**Task goal:**
Print each entry again exactly as written, and keep the pictures out.

**Records shown:**

____________________

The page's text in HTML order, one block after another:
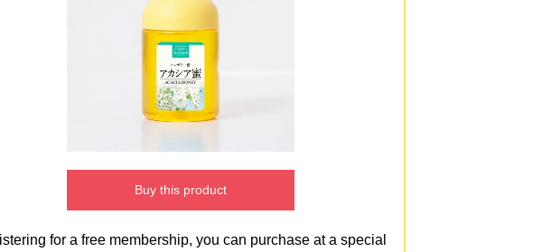
Buy this product
for a free membership, you can purchase at a special
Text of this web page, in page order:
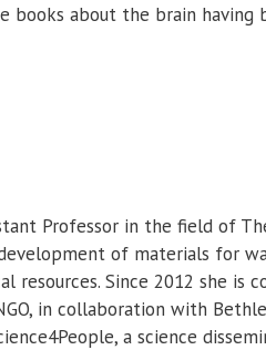
books about the brain having
Professor in the field of
of materials for
resources. Since 2012 she is
in collaboration with
a science
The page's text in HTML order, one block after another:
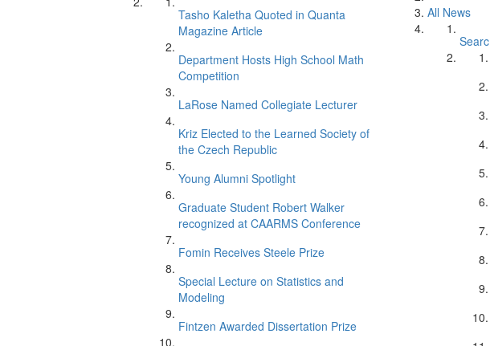
Tasho Kaletha Quoted in Quanta
Magazine Article
Department Hosts High School Math
Competition
LaRose Named Collegiate Lecturer
Kriz Elected to the Learned Society of
the Czech Republic
Young Alumni Spotlight
Graduate Student Robert Walker
recognized at CAARMS Conference
Fomin Receives Steele Prize
Special Lecture on Statistics and
Modeling
Fintzen Awarded Dissertation Prize
All News
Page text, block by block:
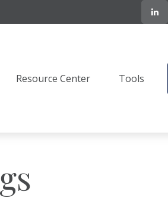
Resource Center Tools

____________________

**Response to the exercise:**
The page's text in HTML order, one block after another:
Buy this product
for a free membership, you can purchase at a special
Text of this web page, in page order:
books about the brain having
Professor in the field of
of materials for
resources. Since 2012 she is
in collaboration with
a science
The page's text in HTML order, one block after another:
Tasho Kaletha Quoted in Quanta
Magazine Article
Department Hosts High School Math
Competition
LaRose Named Collegiate Lecturer
Kriz Elected to the Learned Society of
the Czech Republic
Young Alumni Spotlight
Graduate Student Robert Walker
recognized at CAARMS Conference
Fomin Receives Steele Prize
Special Lecture on Statistics and
Modeling
Fintzen Awarded Dissertation Prize
All News
Page text, block by block:
Resource Center Tools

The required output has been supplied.